Sasha Springer-Jones

Personal information
- Born: 17 March 1978 (age 48) Port of Spain, Trinidad and Tobago
- Height: 1.65 m (5 ft 5 in)

Sport
- Sport: Track and field
- Club: South Florida Bulls

Achievements and titles
- Personal best: 11.31 s (100 m)

= Sasha Springer-Jones =

Trinidad and Tobago sprinter

Sasha Springer-Jones (born 17 March 1978) is a sprint athlete from Trinidad and Tobago.

She was born in Port of Spain. Springer-Jones competed for the University of South Florida, the South Florida Bulls, in college. She competed at the 2002 NCAA Division I Indoor Championships during her collegiate years.

A breakthrough came in 2007, when she took the 100 metres title at the Trinidad and Tobago Championships. Her winning time of 11.31 seconds became her lifetime best. She also won national bronze in the 200 metres, before finishing fifth in the 100 metres at the 2007 NACAC Championships. She competed individually at the 2007 Pan American Games and the 2007 World Championships without reaching the final. She also finished seventh in the 4 × 100 metres relay at the 2007 Pan American Games, and won a relay bronze at the 2007 NACAC Championships.

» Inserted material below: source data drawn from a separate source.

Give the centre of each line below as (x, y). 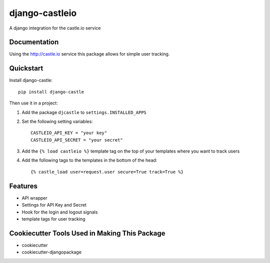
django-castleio (43, 13)
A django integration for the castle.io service (55, 28)
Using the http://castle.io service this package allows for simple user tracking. (89, 54)
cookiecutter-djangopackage (52, 252)
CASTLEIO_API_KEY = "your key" (69, 133)
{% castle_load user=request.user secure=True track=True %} (107, 172)
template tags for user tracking (53, 219)
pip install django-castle (51, 92)

The next year, the relay team of Semoy Hackett, Ayanna Hutchinson, Sasha Springer and Kelly Ann Baptiste set a Trinidad and Tobago record of 43.56 seconds and won the gold medal at the 2008 Central American and Caribbean Championships. With Semoy Hackett, Reyare Thomas and Ayanna Hutchinson, Springer won bronze at the 2009 Central American and Caribbean Championships.

Having only finished fifth at the 2008 Trinidad and Tobago Championships, she was eliminated in the quarter-final at the 2008 Olympic Games. She again finished fifth at the Trinidad and Tobago Championships in both 2009 and 2010, as well as in the relay at the 2010 Central American and Caribbean Games.